Il nuovo rappresentante del presidente russo nell’area è Alexander Khloponin, uomo di fiducia del Primo Ministro, manager avvezzo alla gestione di situazioni di crisi. In questo modo l’influenza di Putin sull’area sarà ancora maggiore e, sulla falsa scia di un modello di business da impiantare per la regione, si ritaglierà altri consensi. Certo, il Caucaso del Nord è ancora una spina nel fianco del duopolio di governo Medvedev-Putin nonostante le vittorie elettorali più o meno legali. La maschera di normalizzazione con la quale Putin vuole tenere a bada le questioni dell’area deve tener conto del fiero e sprezzante separatismo ceceno e del problema religioso. Il terreno del Caucaso è ancora difficile da domare, il successo elettorale di Putin è solo apparente. Affrontare le spinte secessionistiche dei neonazionalisti della regione risulterà ancora uno dei problemi primari nella politica interna di Putin, poiché è sempre più difficile contenere la spinta islamista, capace anch’essa di portare a pericolosi contagi. I gruppi islamisti antirussi sono sempre più radicali e sempre più tributari di appoggi esterni, provenienti dal Pakistan, dalla Giordania e persino dalla nebuolosa di Al Qaeda.

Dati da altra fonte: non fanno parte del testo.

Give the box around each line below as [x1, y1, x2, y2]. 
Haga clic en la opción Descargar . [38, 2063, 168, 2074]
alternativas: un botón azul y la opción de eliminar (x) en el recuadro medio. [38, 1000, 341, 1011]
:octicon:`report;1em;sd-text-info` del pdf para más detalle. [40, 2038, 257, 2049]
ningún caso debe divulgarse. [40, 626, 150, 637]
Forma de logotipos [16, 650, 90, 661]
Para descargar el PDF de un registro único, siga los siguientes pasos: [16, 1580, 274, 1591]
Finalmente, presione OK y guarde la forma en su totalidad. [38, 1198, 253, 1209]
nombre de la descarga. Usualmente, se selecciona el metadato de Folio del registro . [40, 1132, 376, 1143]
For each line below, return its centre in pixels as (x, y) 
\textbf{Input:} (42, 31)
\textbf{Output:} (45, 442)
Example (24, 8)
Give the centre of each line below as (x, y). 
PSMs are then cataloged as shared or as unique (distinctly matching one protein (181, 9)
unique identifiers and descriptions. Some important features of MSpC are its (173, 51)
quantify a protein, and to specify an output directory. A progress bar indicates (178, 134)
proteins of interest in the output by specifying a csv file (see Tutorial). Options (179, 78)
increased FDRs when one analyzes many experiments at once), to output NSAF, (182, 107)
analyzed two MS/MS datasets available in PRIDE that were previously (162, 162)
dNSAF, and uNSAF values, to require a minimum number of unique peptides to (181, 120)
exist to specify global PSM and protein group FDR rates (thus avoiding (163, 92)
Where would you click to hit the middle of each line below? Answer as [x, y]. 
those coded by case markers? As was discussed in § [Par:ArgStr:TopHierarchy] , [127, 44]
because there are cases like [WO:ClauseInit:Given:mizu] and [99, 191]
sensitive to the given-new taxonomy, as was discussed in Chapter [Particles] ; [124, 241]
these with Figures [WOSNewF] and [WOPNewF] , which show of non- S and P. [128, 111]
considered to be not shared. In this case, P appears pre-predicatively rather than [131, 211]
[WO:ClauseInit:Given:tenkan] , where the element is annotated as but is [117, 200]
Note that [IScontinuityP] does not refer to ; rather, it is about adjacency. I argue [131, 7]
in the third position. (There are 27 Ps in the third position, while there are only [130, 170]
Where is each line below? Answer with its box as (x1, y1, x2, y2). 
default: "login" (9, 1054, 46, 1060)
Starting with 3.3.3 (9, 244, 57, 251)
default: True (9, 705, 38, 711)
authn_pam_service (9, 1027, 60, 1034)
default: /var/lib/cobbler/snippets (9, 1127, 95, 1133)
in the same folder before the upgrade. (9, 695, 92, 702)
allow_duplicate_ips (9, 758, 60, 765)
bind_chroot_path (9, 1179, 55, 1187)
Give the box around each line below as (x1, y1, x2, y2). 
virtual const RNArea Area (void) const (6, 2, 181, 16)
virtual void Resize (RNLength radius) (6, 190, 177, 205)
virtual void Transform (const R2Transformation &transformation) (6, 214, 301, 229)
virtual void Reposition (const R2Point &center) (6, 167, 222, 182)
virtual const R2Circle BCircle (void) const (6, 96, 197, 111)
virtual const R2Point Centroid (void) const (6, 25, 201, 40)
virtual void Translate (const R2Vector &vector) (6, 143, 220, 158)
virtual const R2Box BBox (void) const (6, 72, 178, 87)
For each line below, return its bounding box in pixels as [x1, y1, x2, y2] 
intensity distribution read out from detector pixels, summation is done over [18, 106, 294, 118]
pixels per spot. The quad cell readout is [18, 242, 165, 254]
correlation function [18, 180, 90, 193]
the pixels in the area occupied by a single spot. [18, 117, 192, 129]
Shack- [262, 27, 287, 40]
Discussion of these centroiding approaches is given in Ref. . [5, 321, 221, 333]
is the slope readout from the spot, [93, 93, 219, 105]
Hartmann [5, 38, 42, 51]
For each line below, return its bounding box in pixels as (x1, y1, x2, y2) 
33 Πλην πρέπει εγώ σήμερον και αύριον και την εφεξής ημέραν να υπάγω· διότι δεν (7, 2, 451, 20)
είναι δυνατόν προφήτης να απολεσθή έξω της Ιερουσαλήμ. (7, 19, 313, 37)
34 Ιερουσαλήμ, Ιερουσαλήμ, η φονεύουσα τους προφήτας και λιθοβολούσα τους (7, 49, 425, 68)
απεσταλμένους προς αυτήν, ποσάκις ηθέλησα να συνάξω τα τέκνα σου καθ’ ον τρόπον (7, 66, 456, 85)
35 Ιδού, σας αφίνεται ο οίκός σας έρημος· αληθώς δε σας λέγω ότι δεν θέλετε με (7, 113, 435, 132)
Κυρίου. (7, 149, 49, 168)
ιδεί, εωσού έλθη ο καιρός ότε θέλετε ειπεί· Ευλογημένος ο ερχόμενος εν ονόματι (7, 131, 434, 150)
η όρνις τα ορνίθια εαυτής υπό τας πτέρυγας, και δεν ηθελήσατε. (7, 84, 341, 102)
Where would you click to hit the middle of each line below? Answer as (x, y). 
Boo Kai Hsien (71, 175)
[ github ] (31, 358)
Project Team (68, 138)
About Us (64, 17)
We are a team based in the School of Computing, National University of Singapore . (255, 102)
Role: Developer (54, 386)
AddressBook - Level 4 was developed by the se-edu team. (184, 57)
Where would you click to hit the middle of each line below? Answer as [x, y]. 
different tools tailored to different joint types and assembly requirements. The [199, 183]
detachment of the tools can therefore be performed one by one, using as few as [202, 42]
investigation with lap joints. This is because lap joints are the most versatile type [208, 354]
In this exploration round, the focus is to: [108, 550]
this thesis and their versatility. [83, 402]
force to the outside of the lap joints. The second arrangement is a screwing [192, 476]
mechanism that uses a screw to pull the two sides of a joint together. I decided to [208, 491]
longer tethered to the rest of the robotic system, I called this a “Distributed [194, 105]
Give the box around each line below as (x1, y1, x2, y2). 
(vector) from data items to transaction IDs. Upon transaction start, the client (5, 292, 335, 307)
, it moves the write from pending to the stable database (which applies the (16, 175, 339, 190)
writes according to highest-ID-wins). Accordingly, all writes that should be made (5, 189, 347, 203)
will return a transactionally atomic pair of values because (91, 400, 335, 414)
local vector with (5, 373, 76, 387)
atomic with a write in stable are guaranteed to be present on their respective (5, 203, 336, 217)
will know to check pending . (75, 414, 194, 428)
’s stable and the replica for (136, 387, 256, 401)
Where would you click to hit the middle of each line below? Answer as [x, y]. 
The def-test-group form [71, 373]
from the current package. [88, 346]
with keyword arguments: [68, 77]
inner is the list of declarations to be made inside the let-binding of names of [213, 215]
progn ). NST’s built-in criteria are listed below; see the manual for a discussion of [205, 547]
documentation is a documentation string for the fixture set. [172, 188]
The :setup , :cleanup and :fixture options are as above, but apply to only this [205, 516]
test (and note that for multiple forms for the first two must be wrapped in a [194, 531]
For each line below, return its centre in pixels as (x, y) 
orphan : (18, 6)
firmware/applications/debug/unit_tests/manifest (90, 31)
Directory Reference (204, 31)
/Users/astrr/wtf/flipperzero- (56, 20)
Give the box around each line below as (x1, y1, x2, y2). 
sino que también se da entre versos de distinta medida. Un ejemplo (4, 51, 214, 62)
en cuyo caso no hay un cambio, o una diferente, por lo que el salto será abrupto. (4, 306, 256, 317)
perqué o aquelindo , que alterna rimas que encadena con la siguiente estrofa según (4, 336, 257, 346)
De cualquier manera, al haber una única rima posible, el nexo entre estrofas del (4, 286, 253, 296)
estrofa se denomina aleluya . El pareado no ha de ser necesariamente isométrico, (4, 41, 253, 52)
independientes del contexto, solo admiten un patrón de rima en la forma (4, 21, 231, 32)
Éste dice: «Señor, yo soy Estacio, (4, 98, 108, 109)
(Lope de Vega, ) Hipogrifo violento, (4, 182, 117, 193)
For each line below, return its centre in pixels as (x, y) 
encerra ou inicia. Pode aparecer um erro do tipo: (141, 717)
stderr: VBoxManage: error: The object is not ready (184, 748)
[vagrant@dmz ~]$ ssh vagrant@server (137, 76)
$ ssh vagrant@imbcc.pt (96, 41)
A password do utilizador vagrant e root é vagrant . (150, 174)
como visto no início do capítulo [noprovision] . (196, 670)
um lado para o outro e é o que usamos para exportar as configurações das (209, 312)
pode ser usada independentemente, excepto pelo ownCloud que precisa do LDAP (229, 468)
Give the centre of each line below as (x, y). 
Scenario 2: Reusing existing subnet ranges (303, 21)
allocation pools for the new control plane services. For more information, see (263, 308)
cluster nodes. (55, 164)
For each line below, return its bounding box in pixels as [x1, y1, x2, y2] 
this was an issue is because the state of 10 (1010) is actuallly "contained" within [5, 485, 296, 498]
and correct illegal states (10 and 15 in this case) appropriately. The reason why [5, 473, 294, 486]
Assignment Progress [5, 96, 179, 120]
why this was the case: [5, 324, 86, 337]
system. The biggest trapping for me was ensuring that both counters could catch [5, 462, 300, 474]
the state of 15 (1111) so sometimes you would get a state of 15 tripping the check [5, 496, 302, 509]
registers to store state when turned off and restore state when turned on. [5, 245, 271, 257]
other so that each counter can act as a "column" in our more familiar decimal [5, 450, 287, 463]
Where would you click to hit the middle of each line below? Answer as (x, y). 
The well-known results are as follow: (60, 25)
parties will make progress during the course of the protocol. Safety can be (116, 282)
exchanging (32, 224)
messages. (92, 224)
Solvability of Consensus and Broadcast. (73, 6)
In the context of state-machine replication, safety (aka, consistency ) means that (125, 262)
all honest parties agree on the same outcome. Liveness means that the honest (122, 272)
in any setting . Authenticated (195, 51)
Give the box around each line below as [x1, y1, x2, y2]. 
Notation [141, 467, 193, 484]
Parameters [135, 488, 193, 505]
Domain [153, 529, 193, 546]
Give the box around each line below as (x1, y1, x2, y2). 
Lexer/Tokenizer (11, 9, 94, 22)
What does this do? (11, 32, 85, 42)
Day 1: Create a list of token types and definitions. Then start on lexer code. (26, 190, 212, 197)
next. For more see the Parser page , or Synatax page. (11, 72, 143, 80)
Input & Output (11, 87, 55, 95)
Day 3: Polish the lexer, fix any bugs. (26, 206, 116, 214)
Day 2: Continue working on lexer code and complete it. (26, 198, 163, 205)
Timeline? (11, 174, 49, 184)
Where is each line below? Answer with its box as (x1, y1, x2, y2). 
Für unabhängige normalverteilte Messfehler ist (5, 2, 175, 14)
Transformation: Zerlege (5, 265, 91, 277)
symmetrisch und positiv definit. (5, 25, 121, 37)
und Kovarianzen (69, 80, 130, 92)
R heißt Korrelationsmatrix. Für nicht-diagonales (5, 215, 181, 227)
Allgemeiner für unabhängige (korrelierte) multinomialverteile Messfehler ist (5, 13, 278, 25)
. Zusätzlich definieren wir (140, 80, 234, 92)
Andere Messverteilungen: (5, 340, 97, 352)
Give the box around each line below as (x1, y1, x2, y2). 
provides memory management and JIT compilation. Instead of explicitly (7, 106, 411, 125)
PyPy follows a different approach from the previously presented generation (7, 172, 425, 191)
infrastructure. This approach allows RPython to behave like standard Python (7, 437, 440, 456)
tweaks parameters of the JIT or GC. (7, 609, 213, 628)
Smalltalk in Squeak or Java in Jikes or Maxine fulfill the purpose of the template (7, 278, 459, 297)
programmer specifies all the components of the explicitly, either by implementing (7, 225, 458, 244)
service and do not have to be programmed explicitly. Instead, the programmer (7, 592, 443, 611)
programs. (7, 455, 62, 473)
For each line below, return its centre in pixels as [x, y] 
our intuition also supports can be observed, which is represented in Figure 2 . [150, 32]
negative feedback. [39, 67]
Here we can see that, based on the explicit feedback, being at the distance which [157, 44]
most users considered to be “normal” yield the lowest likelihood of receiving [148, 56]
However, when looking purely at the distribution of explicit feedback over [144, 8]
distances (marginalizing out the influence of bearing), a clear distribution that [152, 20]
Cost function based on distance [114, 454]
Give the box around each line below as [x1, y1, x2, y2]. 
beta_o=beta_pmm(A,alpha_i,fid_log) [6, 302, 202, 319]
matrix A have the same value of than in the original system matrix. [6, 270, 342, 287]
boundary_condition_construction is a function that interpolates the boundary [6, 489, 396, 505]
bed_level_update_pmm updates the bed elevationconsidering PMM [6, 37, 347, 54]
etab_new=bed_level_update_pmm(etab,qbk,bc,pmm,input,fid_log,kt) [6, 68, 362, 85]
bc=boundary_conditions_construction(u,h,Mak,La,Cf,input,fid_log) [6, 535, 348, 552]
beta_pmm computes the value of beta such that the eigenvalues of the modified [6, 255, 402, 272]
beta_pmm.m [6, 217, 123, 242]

La “madre Russia” di un tempo nel futuro potrebbe davvero divenire una polveriera; 17 milioni di chilometri quadrati contengono quasi 70 gruppi etnici diversi, tra cui jakuti, baskiri, careliani, ciuvasci, osseti, udmurti, inevitabile dunque che le ribellioni separatiste non possano non preoccupare Mosca. Oggi le rivendicazioni cecene, come tante in altre aree dello Stato russo, sono rivolte di matrice religiosa, perché le rivolte interagiscono con l’estremismo esasperato oltre ad essere il frutto di rivendicazioni economiche. Da non dimenticare, infatti, che la zona tra il Caucaso settentrionale e il Mar Caspio è la famosa via del petrolio, ricca di giacimenti. Tutto questa fomenta indistintamente l’instabilità della regione e ha portato alla crisi della società multietnica, che riversa il suo astio nei confronti dell’elite di governo e dunque di Mosca.
Conclusioni
La presa di Putin sul potere dunque continuerà e saranno ancora più evidenti le caratteristiche di tale forza, attraverso il rafforzamento di una verticalità di potere e una giunta politico militare che continuerà ad essere l’oligarchia pronta a dominare i prossimi anni in Russia ed in cui il Deus ex machina sarà sempre lo stesso Putin. Ma necessariamente lo “zar” dovrà confrontarsi con il peggiore dei suoi nemici, il terrorismo dei separatisti caucasici, e non è detto che ciò che ha rappresentato l’Afganistan per gli Stati Uniti non potrebbe esserlo la Cecenia per la Russia, e nonostante il voto favorevole, scontato per le elezioni presidenziali, Putin potrebbe ritrovarsi invischiato in una vera e propria jihad.
[Nota: l’articolo originale di Piero Pizzi è apparso su Equilibri.net e ripreso dietro autorizzazione].